PDENG on high-speed error correcting codes and signal shaping

Fibre optics are critical infrastructure for society because they carry nearly all the global Internet traffic. Over the last years, we have seen an explosive increase of data rates in fibre optics. For instance, in the short-haul domain, the traffic between data centers experienced a 400% growth from 2016 to 2021. This growth is a challenge not only to the technology demands but also to energy consumption. A single state-of-the-art optical transponder can reach a total power consumption of 700W. Applying Soft-Decision Forward Error Correction (SD-FEC) decoders would be superior in such multi-gigabit per second systems, but their power consumption is up to two orders of magnitude higher than Hard-Decision Forward Error Correction (HD-FEC) decoders. However, choosing the technology with better energy efficiency comes with a cost: HD-FEC decoders entail a significant performance loss, which will prevent the use of HD-FEC decoders in ultra-high-throughput fiber optics. More broadly, such drawbacks will also make HD-FEC decoders impractical for beyond 5G mobile communications and future wireless local area network (WiFi-like) standards. In order not to increase power consumption of future high-throughput communication systems further, the error correction algorithms need to be replaced with completely new approaches.

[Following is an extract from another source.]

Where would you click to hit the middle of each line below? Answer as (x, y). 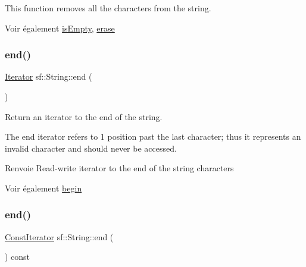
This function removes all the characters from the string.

Recently proposed hybrid FEC (HY-FEC) systems, e.g., SABM, iBDD-SR, SABM-SR, iBDD-CR, etc., tackle the challenge above by combining flavors from high-performance SD-FEC and from low-power HD-FEC [1-4]. At an algorithm level, HY-FEC is able to close the performance gap between SD-FEC and HD-FEC, but with at least one order of magnitude lower energy consumption than that of SD-FEC. Furthermore, next-generation communication systems use high-order constellations. Approximately-realized constellation shaping (SH) techniques, applied to high-order constellations, have been shown to provide higher data rates than uniform signaling approaches, with low-complexity (LC) [5-7]. Investigating the performance of LC-SH / HY-FEC combinations is the core of this project, and a corresponding FPGA implementation is the key objective of this position.